Tal salvajada normativa la recoge el también leonés Elías López Morán, jurista español oriundo de Canseco, en su libro Derecho consuetudinario leonés, editado por la Diputación Provincial de León, en aquella afortunada saga llamada Breviarios de la Calle Pez - castiza vía donde se encuentra la Casa de León.

Norma implacable sin duda dictada en tiempos recios en los que la rigidez institucional se trasladaba también al entorno familiar en forma de vara y zapatilla. El miedo implacable a las iras celestiales mantenía al individuo recto como vela y no digamos nada a la individua.

Tiempos en que los garantes de la ley y el orden no se andaban con fruslerías de medidas correctoras tales como trabajos en beneficios de la comunidad o prácticas restaurativas. La finalidad no era reinsertar sino sancionar y de paso ejemplarizar al resto de los mortales.

Temerosos de un Dios que consideraban, seguramente porque no le conocieran demasiado, implacable y justiciero, se lo pensaban mucho antes de conculcar norma alguna. Y si se aventuraban a pecar, con discreción. A nadie le apetecía pasarse la eternidad entre calderas infernales.Derecho divino y humano, pues, aparecían hermanados al considerarse a Dios como supremo legislador.

Por eso el legislador del Fuero legionense, al ponerse serio con los infractores, condenaba a la espada del anatema, que era la pena de excomunión para el católico díscolo que sería apartado de su comunidad religiosa, lo cual era sinónimo de ostracismo y rechazo, por mucho que los auténticos católicos de bien quisieran lanzarle un capote al pobre apestado.

La multiculturalidad que puebla hoy nuestros paisajes humanos condenaría, obviamente, hoy esa norma por su obsolescencia por mucho que tenga de consuetudinaria, ya que además se da de bruces con nuestra Constitución que en materia de derechos y libertades bien puede sacar pecho. Y es que hoy el Derecho, aunque a veces ande desbordado por tanto cambio, presenta la flexibilidad necesaria para hacer frente a cualquier comportamiento por muy deshonesto o deleznable que resulte.

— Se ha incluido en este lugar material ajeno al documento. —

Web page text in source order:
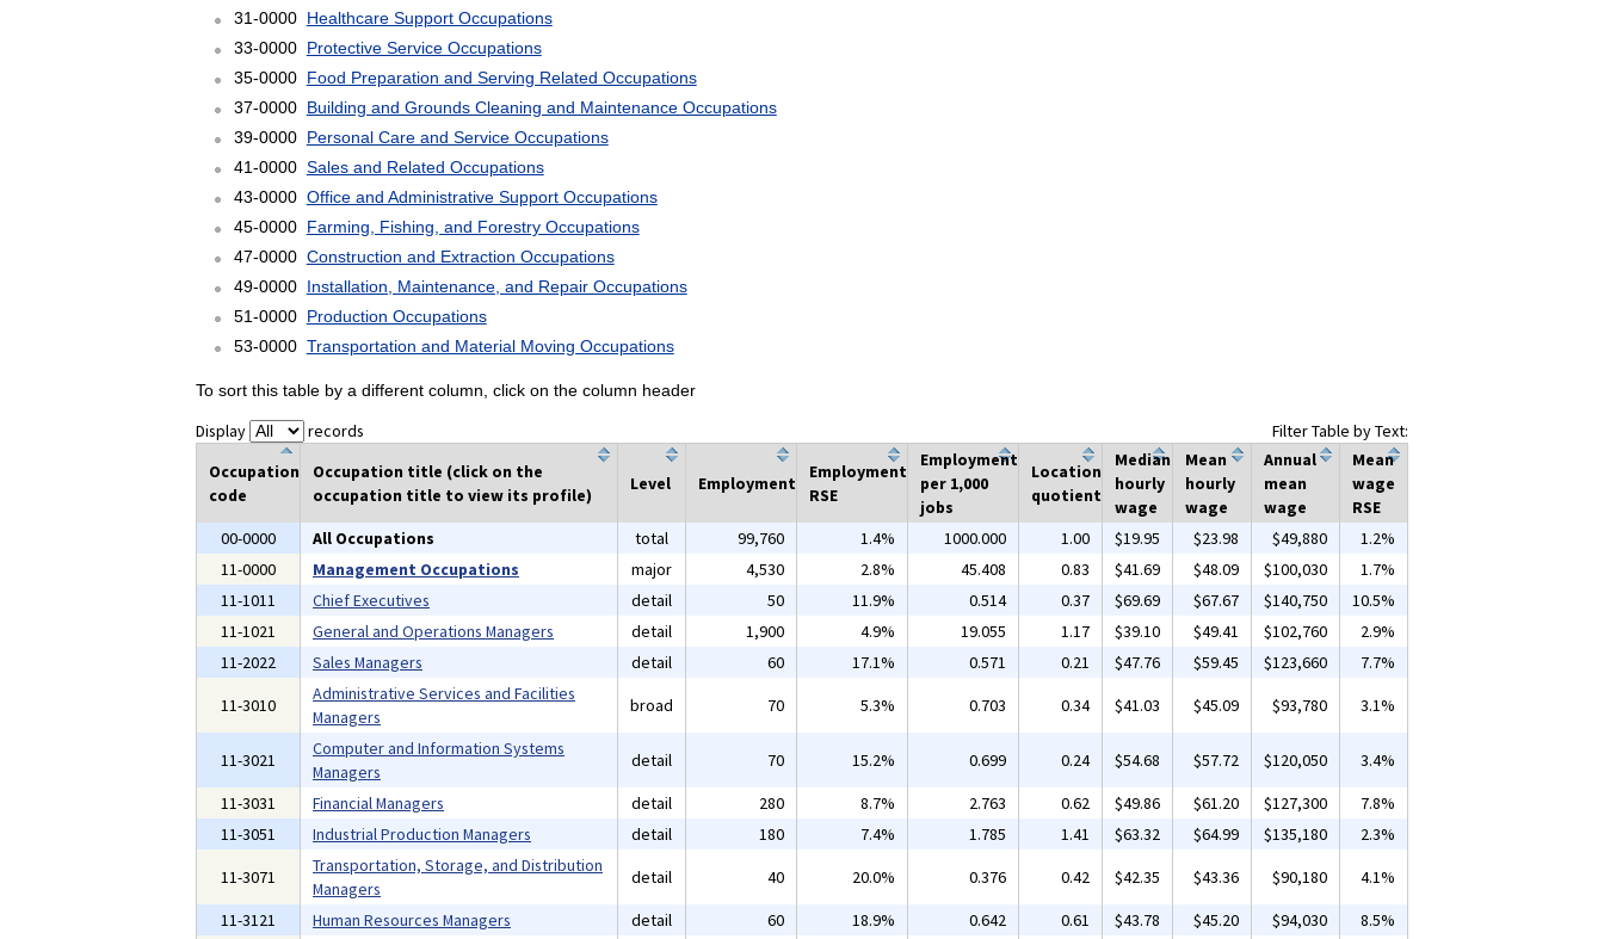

Seguramente todo sea pura cuestión de cordura y de aplicar buena dosis de sentido común. De aquello si andaban sobrados nuestros ancestros, y si no juzguen lo que dispone el Fuero en materia de cooperación: «Cuando un vecino tiene la casa ruinosa y determina destruirla para edificarla de nuevo (…) no es preciso que avise a los parientes y vecinos más próximos: en cuanto ven que los individuos de la familia interesada comienzan la demolición, abandonan sus propias labores y corren presurosos a prestarles desinteresada ayuda».